Not only is Greece feeling the heat, but Portugal is heading down a dark road. With bond yields tipping over 17% and a debt-to-GDP ratio approaching 120%, Portugal might soon find itself in Greek shoes.

If Portugal can’t restore investor confidence and successfully implement austerity measures, it will have to restructure its debt, causing further strain on Europe’s already limited funding capacity. Although the Eurozone can arguably bail out Greece and Portugal, this is simply out of the question for Spain and Italy, whose combined debt nears $4 trillion.

Although Europe is falling apart, solid upward momentum, especially during the first few trading days of 2012, has prompted me to add some additional equity/sector ETF exposure in addition to bond ETFs. This brings us to an invested level of roughly 90%, depending on portfolio size.

Given Europe’s continued lack of progress in solving the debt crisis, my goal is mimic our ETF Model Portfolio #2 since it is more conservative with a 40% holding in bond ETFs. Treasury Inflation Protected Securities (TIPS) are particularly attractive since they outperformed the S&P 500 during a sluggish 2011. With holdings in Vanguard Total Bond Market ETF (BND) and Vanguard Short-Term Bond ETF (BSV), we have positioned ourselves to absorb any potential negative shocks to our equity ETF allocation possibly due to European uncertainty.

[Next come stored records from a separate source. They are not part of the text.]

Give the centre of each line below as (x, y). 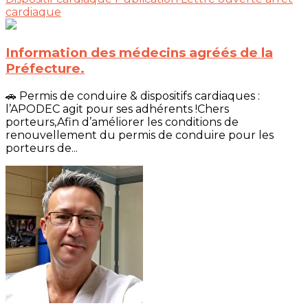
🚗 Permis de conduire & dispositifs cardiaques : (133, 96)
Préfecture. (45, 69)
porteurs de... (42, 148)
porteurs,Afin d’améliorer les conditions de (122, 122)
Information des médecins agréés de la (139, 53)
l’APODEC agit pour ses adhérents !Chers (117, 109)
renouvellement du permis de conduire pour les (140, 135)
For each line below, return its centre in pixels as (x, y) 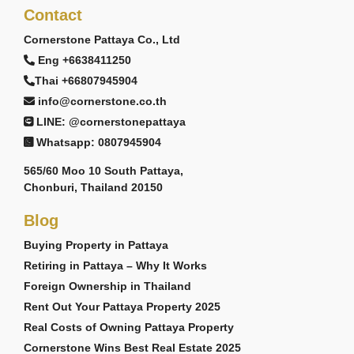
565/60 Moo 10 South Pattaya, (104, 171)
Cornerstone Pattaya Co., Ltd (102, 40)
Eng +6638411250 (85, 60)
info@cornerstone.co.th (102, 101)
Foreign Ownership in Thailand (107, 286)
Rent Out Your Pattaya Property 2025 (122, 307)
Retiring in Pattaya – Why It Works (115, 265)
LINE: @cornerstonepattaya (111, 122)
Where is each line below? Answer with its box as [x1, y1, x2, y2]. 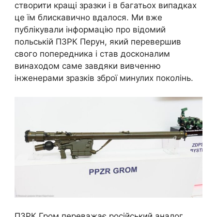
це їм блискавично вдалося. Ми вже [15, 13, 162, 23]
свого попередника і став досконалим [15, 49, 170, 59]
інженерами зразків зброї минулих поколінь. [15, 73, 193, 83]
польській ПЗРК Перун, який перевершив [15, 37, 181, 47]
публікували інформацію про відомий [15, 25, 166, 35]
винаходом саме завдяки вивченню [15, 61, 161, 71]
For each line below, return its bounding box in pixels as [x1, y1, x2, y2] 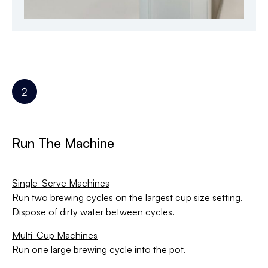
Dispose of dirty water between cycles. [12, 205, 175, 218]
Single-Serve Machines [12, 176, 109, 189]
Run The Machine [12, 134, 114, 151]
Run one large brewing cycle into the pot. [12, 243, 186, 255]
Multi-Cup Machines [12, 229, 98, 241]
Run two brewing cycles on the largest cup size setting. [12, 191, 243, 203]
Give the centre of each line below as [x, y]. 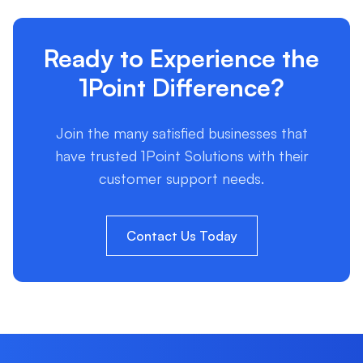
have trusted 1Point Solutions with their [181, 156]
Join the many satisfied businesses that [181, 133]
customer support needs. [181, 178]
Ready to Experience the [181, 58]
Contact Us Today [181, 236]
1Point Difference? [181, 87]
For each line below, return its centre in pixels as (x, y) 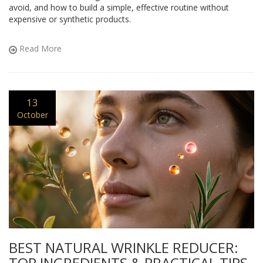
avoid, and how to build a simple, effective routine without (119, 8)
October (32, 114)
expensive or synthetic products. (70, 19)
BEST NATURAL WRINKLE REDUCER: (124, 248)
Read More (39, 49)
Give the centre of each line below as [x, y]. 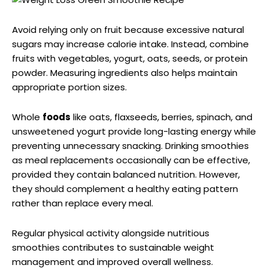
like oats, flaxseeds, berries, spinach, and [162, 117]
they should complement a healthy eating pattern [125, 188]
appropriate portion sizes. [69, 87]
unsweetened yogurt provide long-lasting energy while [134, 131]
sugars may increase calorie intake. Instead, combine [130, 44]
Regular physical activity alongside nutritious [111, 233]
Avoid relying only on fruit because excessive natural [128, 29]
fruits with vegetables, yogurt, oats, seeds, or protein [130, 58]
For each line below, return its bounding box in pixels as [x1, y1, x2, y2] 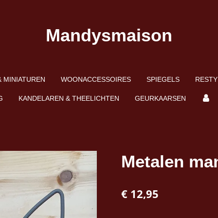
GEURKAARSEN [134, 94, 186, 102]
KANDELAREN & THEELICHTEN [18, 94, 119, 102]
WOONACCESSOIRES [60, 75, 131, 83]
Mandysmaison [46, 25, 172, 45]
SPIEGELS [146, 75, 180, 83]
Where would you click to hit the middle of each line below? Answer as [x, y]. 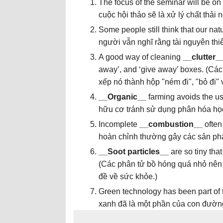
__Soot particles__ [134, 152]
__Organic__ [122, 97]
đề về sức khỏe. [127, 176]
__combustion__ [170, 124]
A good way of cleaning [141, 57]
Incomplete [118, 124]
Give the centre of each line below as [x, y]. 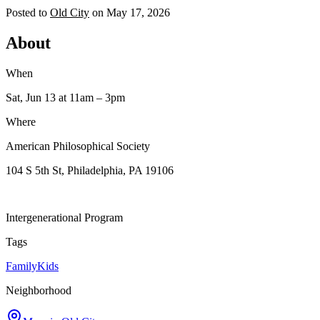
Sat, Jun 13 [31, 97]
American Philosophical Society [78, 146]
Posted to [26, 12]
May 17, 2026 [138, 12]
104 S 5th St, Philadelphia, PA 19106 [90, 170]
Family [21, 266]
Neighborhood [39, 290]
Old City [70, 12]
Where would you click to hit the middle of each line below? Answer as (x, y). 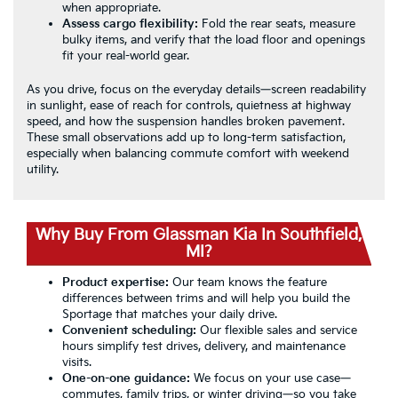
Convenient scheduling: (129, 330)
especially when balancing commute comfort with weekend (188, 153)
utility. (43, 169)
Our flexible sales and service (277, 330)
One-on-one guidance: (126, 378)
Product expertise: (115, 282)
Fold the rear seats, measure (277, 24)
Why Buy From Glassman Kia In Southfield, (199, 235)
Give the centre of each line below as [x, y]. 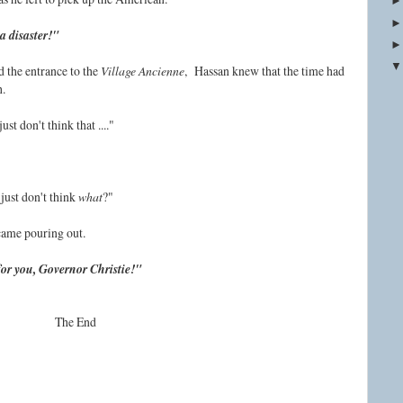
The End [76, 322]
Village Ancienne [143, 71]
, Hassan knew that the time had [264, 71]
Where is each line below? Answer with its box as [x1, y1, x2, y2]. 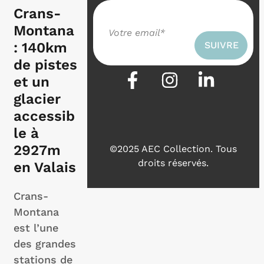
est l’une [14, 222, 58, 234]
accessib [14, 108, 75, 124]
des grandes [14, 237, 76, 250]
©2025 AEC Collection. [110, 143, 216, 154]
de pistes [14, 57, 77, 73]
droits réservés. [138, 157, 209, 169]
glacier [14, 91, 61, 107]
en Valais [14, 159, 76, 176]
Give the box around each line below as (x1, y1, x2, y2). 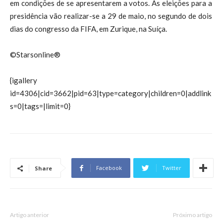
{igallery (10, 76, 37, 85)
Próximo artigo (173, 211, 212, 219)
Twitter (162, 164, 181, 172)
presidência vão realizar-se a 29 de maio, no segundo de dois (10, 11, 212, 21)
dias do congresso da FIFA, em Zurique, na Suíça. (10, 24, 167, 34)
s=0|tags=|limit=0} (10, 102, 70, 111)
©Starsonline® (10, 50, 60, 59)
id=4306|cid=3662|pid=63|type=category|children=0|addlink (10, 89, 211, 98)
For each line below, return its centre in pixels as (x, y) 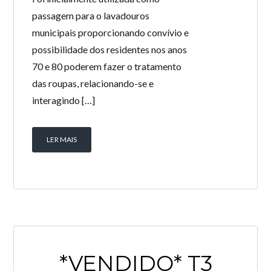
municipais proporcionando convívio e (111, 32)
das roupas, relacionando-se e (93, 83)
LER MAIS (62, 139)
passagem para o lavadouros (91, 15)
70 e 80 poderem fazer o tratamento (107, 66)
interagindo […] (64, 100)
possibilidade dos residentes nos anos (110, 49)
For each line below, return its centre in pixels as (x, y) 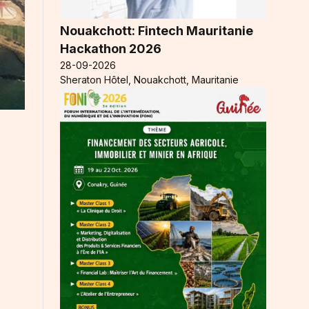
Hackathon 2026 (111, 49)
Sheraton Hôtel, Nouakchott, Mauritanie (149, 80)
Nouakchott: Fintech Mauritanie (157, 31)
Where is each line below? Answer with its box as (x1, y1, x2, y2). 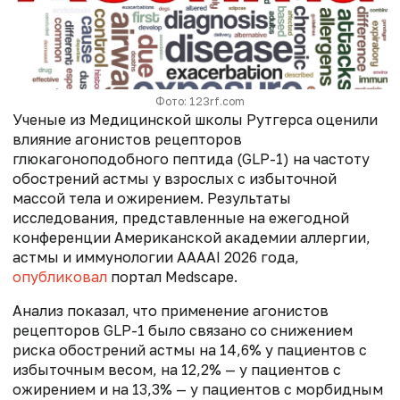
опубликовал (12, 267, 107, 286)
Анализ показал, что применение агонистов (12, 301, 329, 320)
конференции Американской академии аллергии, (12, 228, 371, 246)
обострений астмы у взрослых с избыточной (12, 169, 337, 187)
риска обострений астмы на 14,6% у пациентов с (12, 340, 367, 359)
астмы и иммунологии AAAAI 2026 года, (12, 247, 299, 266)
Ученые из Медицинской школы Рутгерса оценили (12, 110, 378, 129)
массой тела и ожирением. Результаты (12, 188, 291, 207)
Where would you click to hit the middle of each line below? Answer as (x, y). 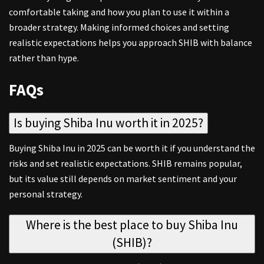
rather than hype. (44, 58)
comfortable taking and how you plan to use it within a (119, 12)
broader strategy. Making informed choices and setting (119, 27)
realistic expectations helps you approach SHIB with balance (131, 42)
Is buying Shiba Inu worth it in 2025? (108, 123)
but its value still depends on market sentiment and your (123, 179)
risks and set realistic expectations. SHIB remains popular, (126, 163)
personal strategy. (46, 194)
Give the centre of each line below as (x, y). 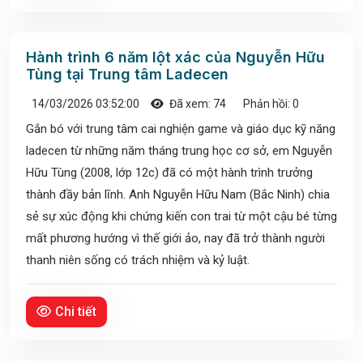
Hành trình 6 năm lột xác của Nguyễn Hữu (175, 58)
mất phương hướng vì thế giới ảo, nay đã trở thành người (175, 239)
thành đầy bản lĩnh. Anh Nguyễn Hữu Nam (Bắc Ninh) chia (178, 195)
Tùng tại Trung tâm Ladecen (127, 75)
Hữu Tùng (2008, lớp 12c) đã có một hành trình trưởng (169, 173)
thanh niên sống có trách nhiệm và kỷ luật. (138, 261)
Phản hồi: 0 (270, 104)
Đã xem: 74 (196, 104)
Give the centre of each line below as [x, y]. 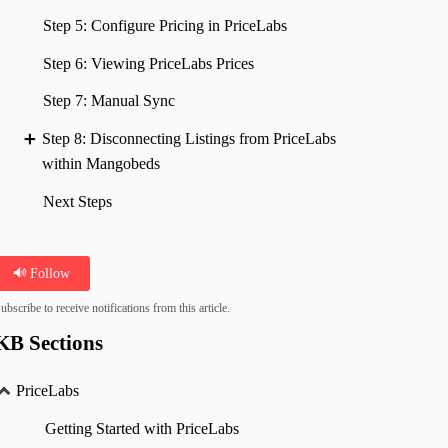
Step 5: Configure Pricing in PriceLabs [165, 25]
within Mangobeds [100, 164]
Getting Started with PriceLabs [141, 429]
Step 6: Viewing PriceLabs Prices [149, 63]
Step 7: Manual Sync [109, 101]
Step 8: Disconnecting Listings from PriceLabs [188, 139]
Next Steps [78, 201]
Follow [48, 272]
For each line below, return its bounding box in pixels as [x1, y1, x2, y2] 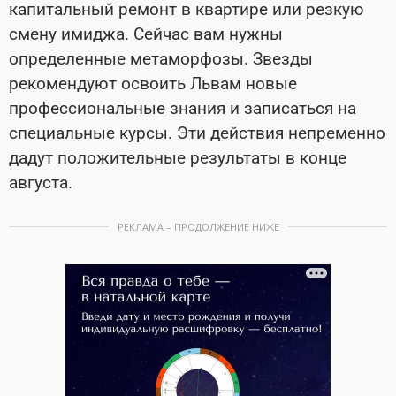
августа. [9, 172, 72, 194]
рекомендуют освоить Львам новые [9, 73, 297, 95]
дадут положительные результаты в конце [9, 148, 346, 169]
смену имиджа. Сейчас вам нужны [9, 24, 283, 45]
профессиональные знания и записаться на [9, 98, 356, 119]
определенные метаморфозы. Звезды [9, 49, 313, 70]
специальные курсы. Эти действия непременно [9, 123, 385, 144]
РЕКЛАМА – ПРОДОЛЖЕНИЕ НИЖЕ [117, 220, 279, 234]
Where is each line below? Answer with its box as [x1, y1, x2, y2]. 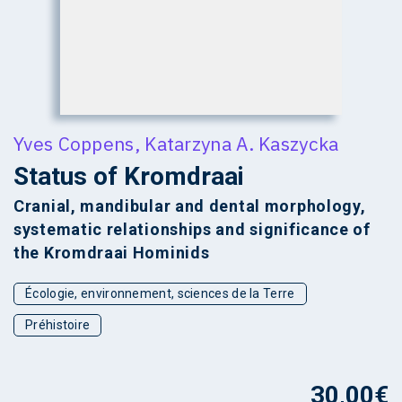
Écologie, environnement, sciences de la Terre [25, 285, 295, 301]
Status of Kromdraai [13, 161, 244, 191]
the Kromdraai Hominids [13, 242, 210, 262]
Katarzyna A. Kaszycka [144, 130, 339, 156]
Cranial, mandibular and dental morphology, [13, 196, 366, 215]
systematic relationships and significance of [13, 219, 371, 239]
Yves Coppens [13, 130, 135, 156]
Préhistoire [25, 317, 91, 332]
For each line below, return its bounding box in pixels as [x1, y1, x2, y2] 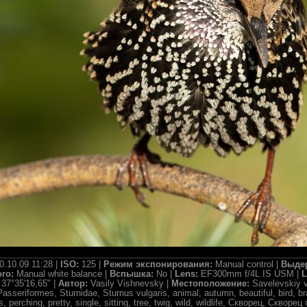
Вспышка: [110, 269, 156, 279]
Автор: [58, 279, 90, 288]
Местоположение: [171, 279, 252, 288]
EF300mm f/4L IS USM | [201, 269, 302, 279]
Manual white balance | [16, 269, 110, 279]
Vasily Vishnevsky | [90, 279, 171, 288]
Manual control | [214, 260, 281, 269]
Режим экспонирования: [103, 260, 215, 269]
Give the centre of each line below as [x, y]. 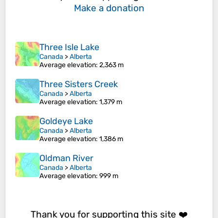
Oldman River [66, 158]
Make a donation [109, 8]
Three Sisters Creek [79, 84]
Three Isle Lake [69, 47]
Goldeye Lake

As far as our equity exposure is concerned, we have added some new equity ETF names to take advantage of the upside. Our Domestic TTI remained in bull territory over 4% as the chart below shows:

For instance, we have replaced Vanguard Total Stock Market ETF (VTI) with iShares Dow Jones Select Dividend (DVY), which yields 3.44% and has held up better during market corrections. Some REIT exposure via Vanguard REIT Index ETF (VNQ) has been a good choice for us, as there have been some solid positive jumps. Also, one of our mainstay holdings, Consumer Staples Select Sector SPDR (XLP), has been on an upswing.

Despite positive trends stateside, the international sphere isn’t as inviting for equity exposure. Although the International TTI is now barely in the green, I am hesitant to add international ETF exposure until I see a prolonged upward shift. The International TTI’s position relative to its long-term trend line greatly improved over the course of January, but my current preference is to add a country ETF, a small gold position, or possibly both. While gold took a dive during the second half of 2011, it has rebounded nicely as the uncertainties in Europe have not disappeared.

All in all, Europe remains front and center as the situation appears to be worsening by the day. Futile attempts by incompetent politicians to offer endless band aid approaches are causing me to remain conservative in my investment stance. That includes having my trailing sell stops ready to be executed should the markets dictate that it is in our best interest to do so.